THIS IS A BOOK overloaded with statistics to demonstrate the thesis that
Morocco has successfully and beneficially transformed Western Sahara in the 27
years since it occupied the territory. However, it is a case of "water, water
everywhere and not a drop to drink", for it skips over the demographic figures
without which all other numbers are meaningless and analysis impossible.
True enough, the author remarks that there are three categories of inhabitant
- indigenous Sahrawis, ethnic Sahrawis brought into the territory for the
stalled referendum process, and northern Moroccan settlers. The population
breakdown is politically sensitive and contestable, but of a total population
of some 300,000 in 1998 perhaps 70,000 were brought in by Rabat for the
referendum process it has now spurned, many, but far from all, ethnic
Sahrawis. There are probably less than 100,000 indigenous Sahrawis in the
territory (plus some 160,000 refugees in southern Algeria), making the bulk of
the population in the territory settlers.

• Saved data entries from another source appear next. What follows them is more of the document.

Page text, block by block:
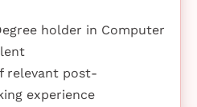
holder in Computer
relevant post-
experience
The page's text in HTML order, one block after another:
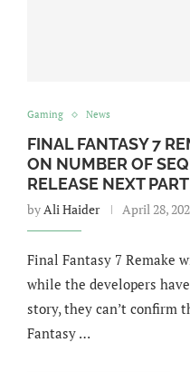
Gaming News
FINAL FANTASY 7
ON NUMBER OF
RELEASE NEXT
byAli Haider April 28,
Final Fantasy 7 Remake
while the developers
story, they can’t confirm
Fantasy …
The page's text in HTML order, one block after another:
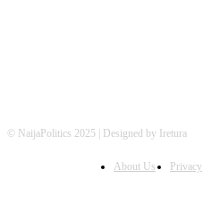
© NaijaPolitics 2025 | Designed by Iretura
About Us Privacy
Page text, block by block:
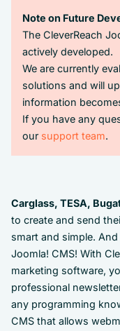
Note on Future
The CleverReach
actively developed.
We are currently
solutions and will
information
If you have any
our support team.
Carglass, TESA,
to create and send
smart and simple.
Joomla! CMS! With
marketing software,
professional
any programming
CMS that allows
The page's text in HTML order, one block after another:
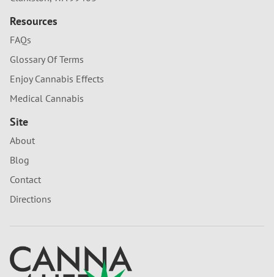
Resources
FAQs
Glossary Of Terms
Enjoy Cannabis Effects
Medical Cannabis
Site
About
Blog
Contact
Directions
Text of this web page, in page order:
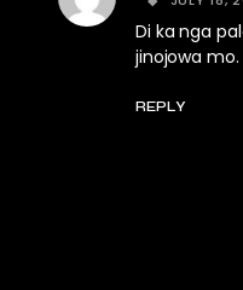
Di ka nga
jinojowa mo.
REPLY
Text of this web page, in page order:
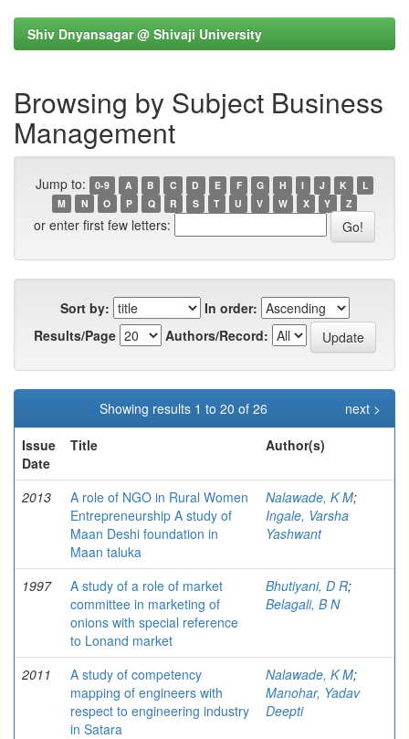
Shiv Dnyansagar @ Shivaji University
Browsing by Subject Business
Management
Jump to: 0-9 A B C D E F G H I J K
L
M
N O P Q R S T U V W X Y Z
or enter first few letters:
Sort by:
In order:
Results/Page
Authors/Record:
Showing results 1 to 20 of 26
next >
Issue
Date
Title Author(s)
2013
A role of NGO in Rural Women
Entrepreneurship A study of
Maan Deshi foundation in
Maan taluka
Nalawade, K M;
Ingale, Varsha
Yashwant
1997
A study of a role of market
committee in marketing of
onions with special reference
to Lonand market
Bhutiyani, D R;
Belagali, B N
2011
A study of competency
mapping of engineers with
respect to engineering industry
in Satara
Nalawade, K M;
Manohar, Yadav
Deepti
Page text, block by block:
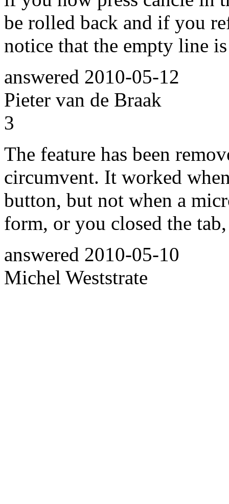
be rolled back and if you
notice that the empty line
answered 2010-05-12
Pieter van de Braak
3
The feature has been
circumvent. It worked
button, but not when a
form, or you closed the
answered 2010-05-10
Michel Weststrate
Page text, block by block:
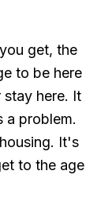
get, the
to be here
here. It
a problem.
It's
to the age
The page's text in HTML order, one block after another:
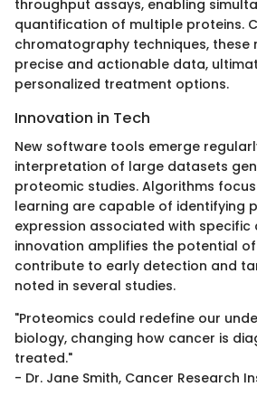
throughput assays, enabling
quantification of multiple proteins.
chromatography techniques, these
precise and actionable data,
personalized treatment options.
Innovation in Tech
New software tools emerge
interpretation of large datasets
proteomic studies. Algorithms
learning are capable of identifying
expression associated with specific
innovation amplifies the potential
contribute to early detection and
noted in several studies.
"Proteomics could redefine our
biology, changing how cancer is
treated."
- Dr. Jane Smith, Cancer Research
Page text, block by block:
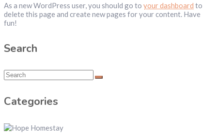
As a new WordPress user, you should go to your dashboard to
delete this page and create new pages for your content. Have
fun!
Search
Categories
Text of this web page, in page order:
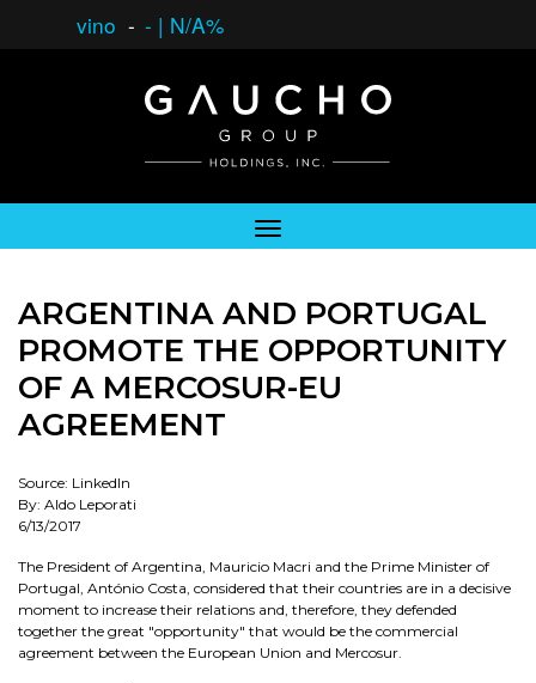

Once this is grasped, Thobhani's central thesis begins to crumble because the
economic and social case, there is little scope for discussion of the role of
Western Sahara in the Moroccan economy; whether the infrastructural spend is
seen as an investment for future returns, a cost-effective sink for bidonville
dwellers from northern Morocco, or an expense demanded by ideology. Certainly
there is no examination of employment and wage profiles.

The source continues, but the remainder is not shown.